Voter ID solves those problems at the ballot box. The volunteers sitting behind the desk aren't cross-checking obituaries or all elections in a state. You know that, so why did you say all that?

> voter fraud is incredibly rare in practice.

Why do you think that? After the last election, we saw video evidence of people being bused across state lines to vote where they weren't registered. That's just one example.

> Additionally all of those checks actually open up more avenues for hackers or less honest individuals to take advantage of said systems.

How would requiring photo ID matching that on the list of registered voters open up more avenues for attack? It's an additional form of authentication.

> For example dropping a bunch of people off of voter rolls to ensure that they have trouble voting or can't meet the deadline, mistakenly registering people as deceased and so forth.

What does requiring photo ID have to do with those forms of attack? Those can be done right now, without requiring photo ID. Why are you confusing the discussion with irrelevant issues?

> I think your assertion seems more knee-jerk than the person you're responding to.

Actually, your comment is the most knee-jerk in this thread so far. You've put words in my mouth and torn down a bunch of strawmen. You've identified me as an enemy when I haven't even advocated for one side or the other. All I'm doing is making logical observations. If you disagree with those observations, by all means, show me why.


To be honest, Voter ID addresses a made up problem. Search for wikipedia for 'Voter ID laws in the United States'.

Regardless of your political persuasion, I suggest you read a bit about how these voting machines are built. Assuming you are in tech, you will be horrified. Do you feel comfortable knowing your voting machine was written in VBA with a Excel spreadsheet as the backing data store? This is the level of incompetence we are dealing with. Integrity of our elections is an incredibly important issue for both parties, and this was a problem before Trump, Russia and the 2016 election.

I also suggest you read up on the stuxnet virus if you want to see what a determined state actor can create given unlimited resources.

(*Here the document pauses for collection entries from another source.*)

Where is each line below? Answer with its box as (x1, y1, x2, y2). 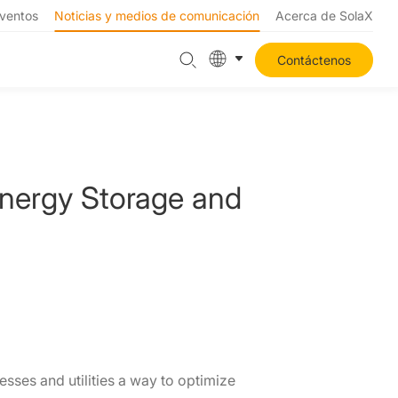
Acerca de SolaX (275, 8, 373, 23)
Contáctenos (277, 52, 351, 68)
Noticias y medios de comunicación (54, 8, 259, 23)
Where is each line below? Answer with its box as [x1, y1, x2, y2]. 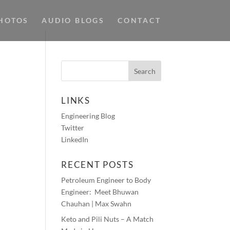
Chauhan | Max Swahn [61, 199, 132, 208]
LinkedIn [61, 135, 89, 144]
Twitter [61, 123, 85, 132]
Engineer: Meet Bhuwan [61, 187, 139, 196]
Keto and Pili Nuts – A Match [61, 215, 154, 223]
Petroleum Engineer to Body [61, 176, 151, 184]
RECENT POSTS [61, 159, 134, 170]
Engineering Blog [61, 111, 116, 120]
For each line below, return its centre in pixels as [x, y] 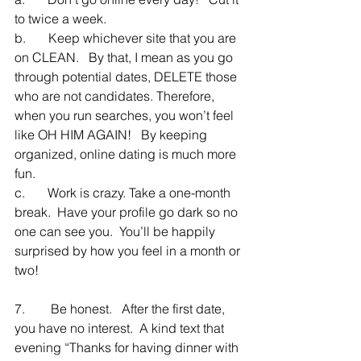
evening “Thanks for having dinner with [128, 347]
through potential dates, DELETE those [127, 76]
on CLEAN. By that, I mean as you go [125, 57]
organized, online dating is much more [127, 154]
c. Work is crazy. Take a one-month [124, 192]
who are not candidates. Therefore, [116, 95]
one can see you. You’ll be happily [116, 231]
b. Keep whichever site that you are [127, 37]
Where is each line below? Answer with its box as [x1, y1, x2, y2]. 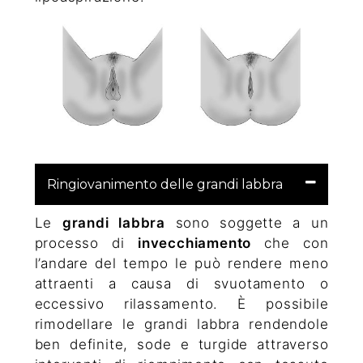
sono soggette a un [164, 214, 329, 231]
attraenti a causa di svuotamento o [34, 275, 329, 292]
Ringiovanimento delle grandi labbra [46, 176, 283, 192]
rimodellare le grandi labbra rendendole [34, 315, 329, 332]
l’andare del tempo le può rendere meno [34, 254, 329, 271]
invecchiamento [137, 234, 252, 251]
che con [251, 234, 329, 251]
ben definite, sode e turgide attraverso [34, 335, 329, 352]
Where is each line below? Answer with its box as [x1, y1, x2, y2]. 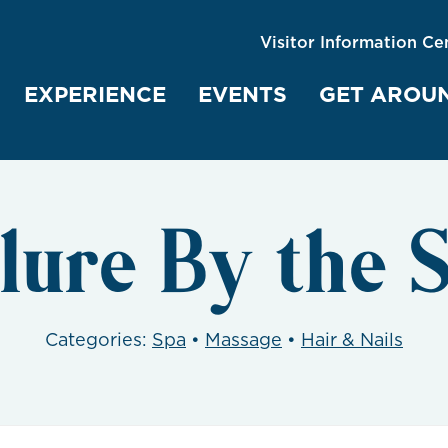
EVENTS [198, 79, 287, 109]
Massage [205, 327, 282, 352]
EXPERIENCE [24, 79, 166, 109]
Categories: [45, 327, 152, 352]
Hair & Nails [301, 327, 403, 352]
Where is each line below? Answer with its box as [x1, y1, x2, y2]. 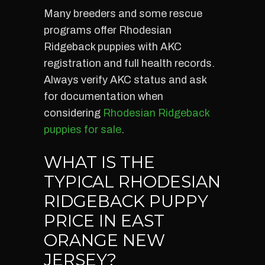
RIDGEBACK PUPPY [44, 191, 208, 211]
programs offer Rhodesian [44, 24, 172, 36]
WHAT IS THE [44, 152, 155, 172]
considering [44, 107, 103, 119]
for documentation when [44, 91, 163, 102]
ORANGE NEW [44, 230, 165, 250]
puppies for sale [44, 124, 121, 135]
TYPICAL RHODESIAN [44, 172, 221, 192]
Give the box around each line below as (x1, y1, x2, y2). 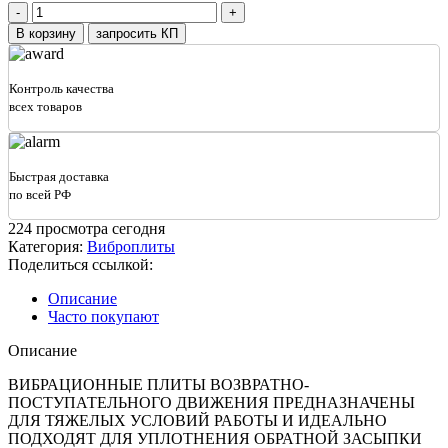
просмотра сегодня (36, 219, 165, 237)
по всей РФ (9, 186, 71, 202)
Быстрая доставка (9, 168, 109, 184)
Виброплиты (87, 237, 175, 255)
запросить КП (96, 25, 178, 41)
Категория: (8, 237, 83, 255)
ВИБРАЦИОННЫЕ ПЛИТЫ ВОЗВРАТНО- (8, 375, 309, 393)
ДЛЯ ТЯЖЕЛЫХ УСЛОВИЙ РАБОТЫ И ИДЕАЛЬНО (8, 411, 387, 429)
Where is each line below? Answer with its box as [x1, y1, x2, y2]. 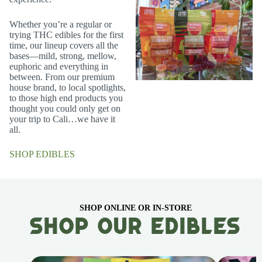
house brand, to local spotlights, [9, 82, 126, 92]
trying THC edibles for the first [9, 30, 123, 40]
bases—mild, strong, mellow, [9, 51, 116, 61]
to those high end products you [9, 93, 123, 103]
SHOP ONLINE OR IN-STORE [79, 204, 192, 212]
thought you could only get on [9, 104, 120, 113]
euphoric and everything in [9, 61, 108, 71]
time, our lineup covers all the [9, 40, 118, 50]
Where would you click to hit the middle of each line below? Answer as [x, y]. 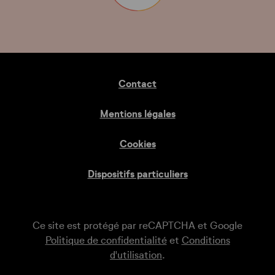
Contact [137, 84]
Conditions [206, 241]
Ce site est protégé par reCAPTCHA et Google [137, 226]
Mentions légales [137, 114]
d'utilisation [136, 256]
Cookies [137, 144]
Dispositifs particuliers [137, 174]
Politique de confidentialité [106, 241]
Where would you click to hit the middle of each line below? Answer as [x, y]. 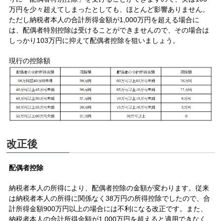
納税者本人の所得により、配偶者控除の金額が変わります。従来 [109, 188]
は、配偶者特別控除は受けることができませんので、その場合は [109, 30]
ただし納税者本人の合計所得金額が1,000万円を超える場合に [104, 20]
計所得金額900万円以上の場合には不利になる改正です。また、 [108, 208]
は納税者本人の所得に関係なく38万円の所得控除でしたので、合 [110, 198]
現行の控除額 [30, 61]
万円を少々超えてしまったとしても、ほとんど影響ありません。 [109, 9]
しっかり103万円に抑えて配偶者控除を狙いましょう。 [94, 40]
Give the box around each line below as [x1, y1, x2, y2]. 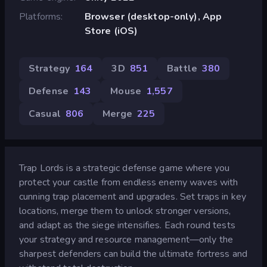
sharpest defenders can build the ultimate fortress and [19, 247, 248, 260]
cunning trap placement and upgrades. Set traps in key [19, 190, 246, 203]
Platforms [19, 10, 61, 23]
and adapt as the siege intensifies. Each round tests [19, 218, 235, 232]
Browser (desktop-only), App [84, 10, 222, 23]
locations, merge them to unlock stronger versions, [19, 204, 231, 218]
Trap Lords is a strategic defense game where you [19, 161, 230, 175]
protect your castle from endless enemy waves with [19, 175, 238, 189]
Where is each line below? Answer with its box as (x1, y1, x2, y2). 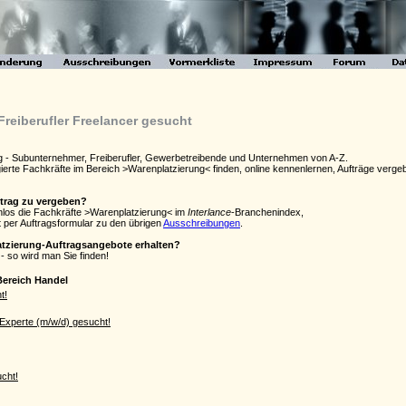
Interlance (188, 207, 231, 217)
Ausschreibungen (163, 217, 240, 228)
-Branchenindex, (231, 207, 304, 217)
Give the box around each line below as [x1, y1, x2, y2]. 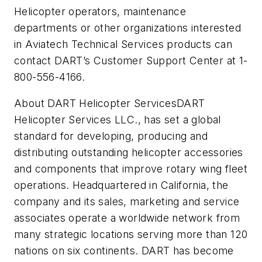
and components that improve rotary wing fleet [14, 163, 247, 175]
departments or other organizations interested [14, 21, 241, 34]
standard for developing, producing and [14, 130, 208, 143]
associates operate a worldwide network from [14, 212, 240, 225]
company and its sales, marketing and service [14, 195, 240, 208]
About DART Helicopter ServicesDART [14, 97, 205, 110]
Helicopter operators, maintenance [14, 5, 187, 18]
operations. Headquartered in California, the [14, 179, 229, 192]
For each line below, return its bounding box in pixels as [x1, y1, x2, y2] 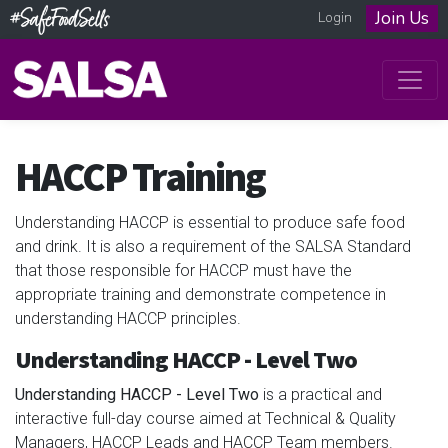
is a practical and [259, 384, 382, 404]
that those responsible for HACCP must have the [15, 260, 352, 280]
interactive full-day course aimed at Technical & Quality [15, 408, 396, 428]
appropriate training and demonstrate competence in [15, 284, 386, 304]
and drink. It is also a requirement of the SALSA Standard [15, 236, 411, 256]
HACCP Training [15, 149, 265, 207]
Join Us [375, 7, 429, 30]
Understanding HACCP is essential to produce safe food [15, 212, 405, 232]
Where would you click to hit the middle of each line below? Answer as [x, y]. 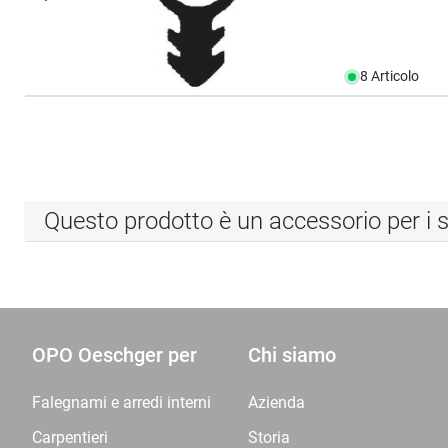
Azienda [276, 402]
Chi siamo [292, 355]
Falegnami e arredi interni [121, 402]
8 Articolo [390, 76]
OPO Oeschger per [114, 355]
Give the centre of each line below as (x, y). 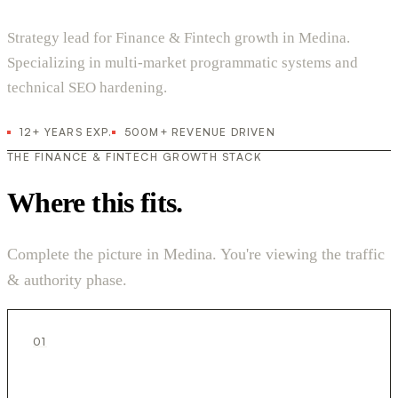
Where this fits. (95, 202)
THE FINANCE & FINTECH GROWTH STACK (135, 157)
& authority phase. (67, 279)
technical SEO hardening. (87, 88)
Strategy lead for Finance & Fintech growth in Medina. (179, 38)
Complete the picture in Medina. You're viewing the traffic (196, 254)
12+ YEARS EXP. (66, 132)
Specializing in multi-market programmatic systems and (183, 63)
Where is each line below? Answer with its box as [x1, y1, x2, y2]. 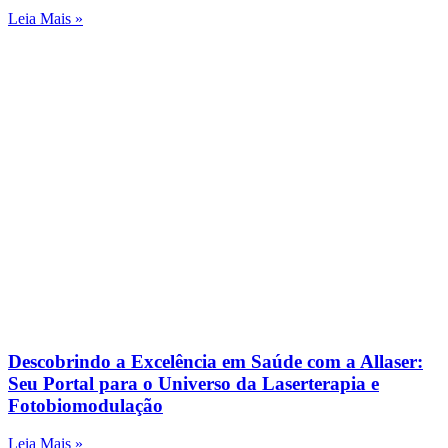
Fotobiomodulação [8, 394, 163, 416]
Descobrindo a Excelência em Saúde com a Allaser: [8, 350, 423, 372]
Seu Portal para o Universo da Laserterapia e [8, 372, 379, 394]
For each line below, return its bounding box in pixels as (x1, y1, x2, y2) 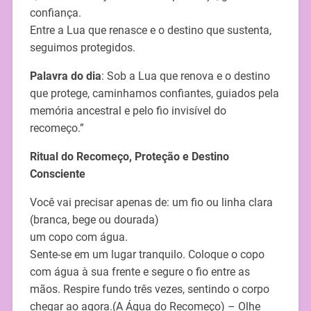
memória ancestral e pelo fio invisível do (29, 104, 226, 118)
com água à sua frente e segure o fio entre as (29, 265, 250, 279)
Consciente (29, 167, 85, 181)
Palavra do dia (29, 69, 101, 83)
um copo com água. (29, 230, 128, 244)
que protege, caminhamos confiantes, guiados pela (29, 87, 279, 101)
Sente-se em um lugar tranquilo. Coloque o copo (29, 248, 264, 262)
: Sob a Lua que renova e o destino (101, 69, 270, 83)
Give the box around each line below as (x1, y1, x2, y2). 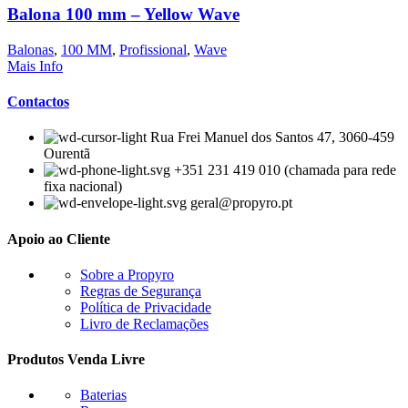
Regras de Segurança (80, 282, 201, 299)
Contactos (7, 94, 69, 110)
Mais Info (7, 57, 63, 74)
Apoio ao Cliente (7, 230, 110, 247)
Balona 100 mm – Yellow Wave (7, 5, 240, 25)
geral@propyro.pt (190, 195, 292, 211)
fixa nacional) (44, 178, 122, 195)
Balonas (7, 41, 54, 57)
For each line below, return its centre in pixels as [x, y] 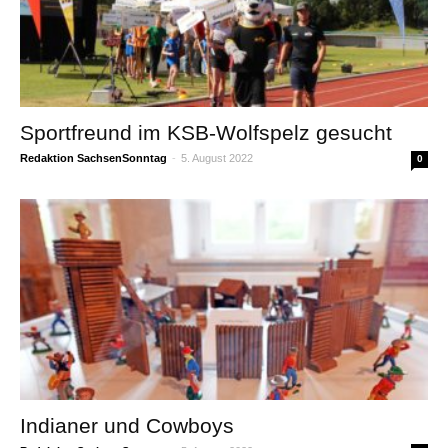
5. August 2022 [217, 157]
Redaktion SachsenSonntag [93, 157]
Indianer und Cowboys [127, 426]
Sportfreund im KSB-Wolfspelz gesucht [206, 132]
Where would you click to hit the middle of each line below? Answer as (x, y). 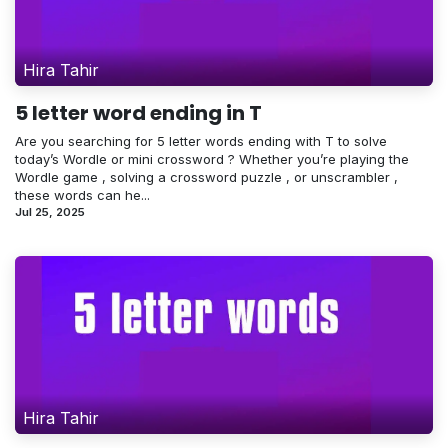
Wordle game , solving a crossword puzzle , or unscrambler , (206, 177)
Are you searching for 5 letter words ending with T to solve (201, 141)
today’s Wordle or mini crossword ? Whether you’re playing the (212, 159)
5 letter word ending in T (138, 113)
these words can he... (82, 195)
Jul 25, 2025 (50, 212)
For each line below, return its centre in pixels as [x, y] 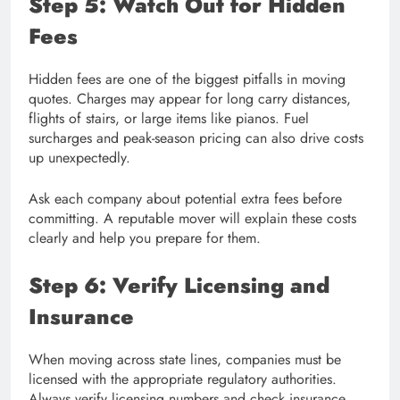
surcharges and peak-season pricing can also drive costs [196, 137]
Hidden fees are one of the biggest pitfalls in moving [187, 79]
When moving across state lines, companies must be [185, 359]
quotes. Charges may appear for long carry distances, [190, 98]
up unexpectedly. [79, 157]
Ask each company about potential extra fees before [185, 198]
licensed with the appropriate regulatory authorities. [183, 379]
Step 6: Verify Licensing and [179, 285]

Voter ID addresses a threat model that has been repeatedly proven to be minor at worst. It does absolutely nothing for the much more serious threat model of digital tampering.


Why do you think that that threat has proven to be minor? From what I've heard, I suspect we have only seen the tip of the iceberg. Voter fraud has been going on, no doubt, for as long as voting has.

> It does absolutely nothing for the much more serious threat model of digital tampering.

I agree that they solve different problems. I think we should use only paper ballots, and eschew all forms of electronic voting.


The opposition to voter ID laws is usually down to the implementation details of them that make them non-viable - for example, requiring costly IDs that are also difficult to get (while also closing facilities that issue them in some areas which just happen to vote a certain way).

A well-written voter ID law - one that truly guarantees the right to vote for every citizen eligible to do so - might well get enough bipartisan support; I'm just not aware of anyone ever trying such a thing.


Voter ID laws solve a problem that does not exist. I do not support pointless laws that open us up to further abuse by partisans.

Voter ID laws have been written in a way that they can be systematically (and I believe deliberately) abused to disenfranchise minorities. This is done by setting unreasonable office hours or locations to obtain voter IDs among other methods.

There is no need for voter ID laws and so there will be no bipartisan support for them unless both sides are interested in vote suppression.


Can you explain why the vast majority of other countries do have voter ID laws then?

As far as voter suppression, the whole point of what I wrote is that it's not inherent in voter ID. It only happens if the laws are deliberately designed that way. Again, look into how people vote in most European countries to see that it's not what these kinds of laws are actually about, when they're done right.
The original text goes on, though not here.